R中不同列的加权平均值
Weighted average for different columns in R
我想计算数据框中不同列的加权平均值
这是我的数据:
x.4 <- c(2,3,4,5)
a.4 <- c(2,3,4,5)
x.8 <- c(3,24,2,2)
a.8 <- c(2,3,4,7)
x.12 <- c(3,2,4,5)
a.12 <- c(3,2,4,5)
x.24 <- c(2,4,5,2)
a.24 <- c(2,4,5,2)
x.36 <- c(2,1,3,6)
a.36 <- c(2,4,5,2)
x.50 <- c(2,3,5,2)
a.50 <- c(2,3,5,20)
x.100 <- c(2,3,4,5)
a.100 <- c(2,3,4,5)
x.10000 <- c(2,3,46,2)
a.10000 <- c(2,32,46,2)
name_x <- c("a", "b", "c", "d")
df <- data.frame(name_x, x.4,a.4, x.8, a.8, x.12,a.12,x.24,a.24,x.36,a.36,x.50, a.50,x.100,a.100,x.10000, a.10000)
我想要创建一个包含加权平均值的“x”和“a”变量,对于以 4 结尾的变量使用 8,以 8 结尾的变量使用 7,以 12 结尾的变量使用 6,以及依此类推
x = (x.4 * 8 + x.8 * 7 + x.12 * 6 + x.24 * 5 .......x.10000 * 1)/36
a = (a.4 * 8 + a.8 * 7 + a.12 * 6 + a.24 * 5 .......a.10000 * 1)/36
我创建了一个变量,每个权重值乘以我的列,然后除法,但这需要很多时间。
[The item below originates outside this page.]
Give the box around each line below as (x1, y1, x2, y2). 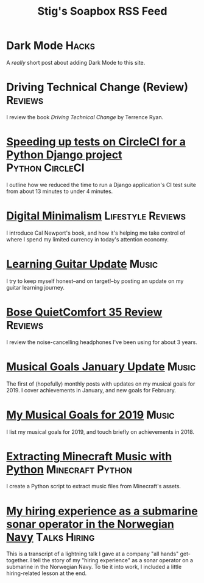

在这种情况下,是否有更简洁的方法来计算加权平均值?
分段,可以使用
Xs <- grep("^x\.", names(df))
Xs_seq <- rev(seq_along(Xs))
as.matrix(df[Xs]) %*% matrix(Xs_seq, ncol = 1) / sum(Xs_seq)
# [,1]
# [1,] 2.361111
# [2,] 6.833333
# [3,] 4.888889
# [4,] 3.777778
As <- grep("^a\.", names(df))
As_seq <- rev(seq_along(As))
as.matrix(df[As]) %*% matrix(As_seq, ncol = 1) / sum(As_seq)
# [,1]
# [1,] 2.166667
# [2,] 3.888889
# [3,] 5.500000
# [4,] 5.805556
如果您的列名模式一致(例如“单个字母、一个句点、然后是数字”),则
Z <- unique(gsub("\..*", "", grep("^.\.[0-9]+$", names(df), value = TRUE)))
Z
# [1] "x" "a"
lapply(setNames(nm = Z), function(z) {
Zs <- grep(paste0("^", z, "\."), names(df))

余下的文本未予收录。